NASHVILLE — Republican nominee Matt Van Epps has released a new campaign advertisement titled “Wins,” directly attacking Democratic opponent Aftyn Behn by casting her as a “woke liberal” whose activist past stands at odds with her current general-election message of economic populism.
The 30-second ad opens with Van Epps saying, “I’m Matt Van Epps, and I approved this message,” followed by narration declaring, “Meet woke liberal Aftyn Behn.” The spot then plays a clip Behn posted to her social media in which she says, “We’ve got our girl squad and we’re bullying the ICE vehicles and state troopers … this is a win.” The ad repeats the line twice before closing with the tagline, “Woke liberal Aftyn Behn — when she wins, we lose.”
By using Behn’s own words, the Van Epps campaign aims to remind voters of the combative style that helped define her early political image. The choice of footage positions Behn within the broader culture-war frame that Republicans have long used to mobilize conservative voters, especially in Tennessee’s right-leaning 7th Congressional District.

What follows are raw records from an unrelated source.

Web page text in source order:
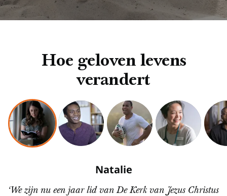
Hoe geloven levens
verandert
Natalie
‘We zijn nu een jaar lid van De Kerk van Jezus Christus
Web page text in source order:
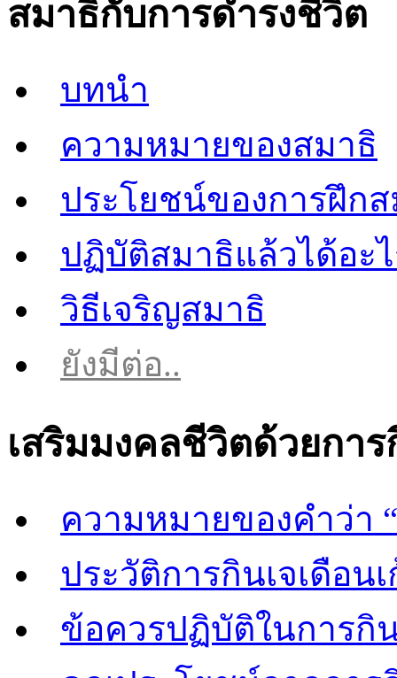
สมาธิกับการดำรงชีวิต
บทนำ
ความหมายของสมาธิ
ประโยชน์ของการฝึก
ปฏิบัติสมาธิแล้วได้อะ
วิธีเจริญสมาธิ
ยังมีต่อ..
เสริมมงคลชีวิตด้วยการ
ความหมายของคำว่า “
ประวัติการกินเจเดือน
ข้อควรปฏิบัติในการกิ
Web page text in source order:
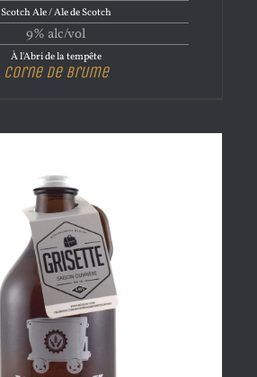
Scotch Ale / Ale de Scotch
9% alc/vol
À l'Abri de la tempête
Corne de brume
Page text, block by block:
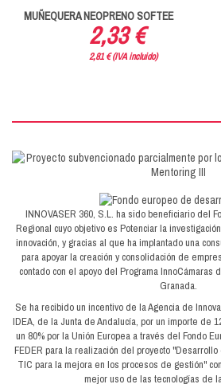
MUÑEQUERA NEOPRENO SOFTEE
2,33 €
2,81 € (IVA incluido)
INNOVASER 360, S.L. ha sido beneficiario del
Regional cuyo objetivo es Potenciar la
innovación, y gracias al que ha implantado una
para apoyar la creación y consolidación de
contado con el apoyo del Programa InnoCámaras
Granada.
Se ha recibido un incentivo de la Agencia de
IDEA, de la Junta de Andalucía, por un importe de
un 80% por la Unión Europea a través del Fondo
FEDER para la realización del proyecto
TIC para la mejora en los procesos de gestión"
mejor uso de las tecnologías de
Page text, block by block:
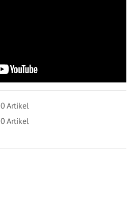
0 Artikel
0 Artikel
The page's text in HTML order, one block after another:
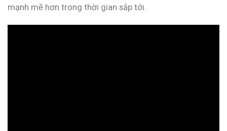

The ad’s release follows Behn’s recent appearance on WTVF’s Inside Politics, where she worked to recast herself as a pragmatic economic populist rather than an ideological progressive. “It’s not left versus right right now,” Behn told host Ben Hall. “It’s top versus bottom.” She described her campaign as centered on affordability, wages, and healthcare, saying she’s running “to make life affordable for Tennesseans and to reverse the cuts from the big, ugly bill.”
That message marks a shift from the fiery activist persona Behn displayed in previous years and now emphasizes a disciplined focus on cost-of-living issues. On Inside Politics, she also acknowledged the likelihood that Republicans would highlight past confrontations with law enforcement, including the same video used in the new Van Epps ad. At the time, she dismissed those attacks as “a distraction from the fact that Washington Republicans have not delivered results to lower costs for working families.”
Van Epps’ team appears intent on making that “distraction” central to the race. By contrasting his measured, military-veteran image with Behn’s earlier activism, the ad seeks to reinforce ideological differences and question her authenticity as a centrist voice.
Strategically, “Wins” functions less as a policy argument than as a reminder — an attempt to define Behn in the minds of voters who may only now be learning about her. It portrays her as emblematic of national progressive politics rather than the local economic advocate she presents in interviews.
Whether the message succeeds in undermining Behn’s affordability-first rebrand or merely reenergizes her base of grassroots supporters remains uncertain, but it makes clear that Van Epps intends to keep Behn’s progressive record at the center of the campaign narrative.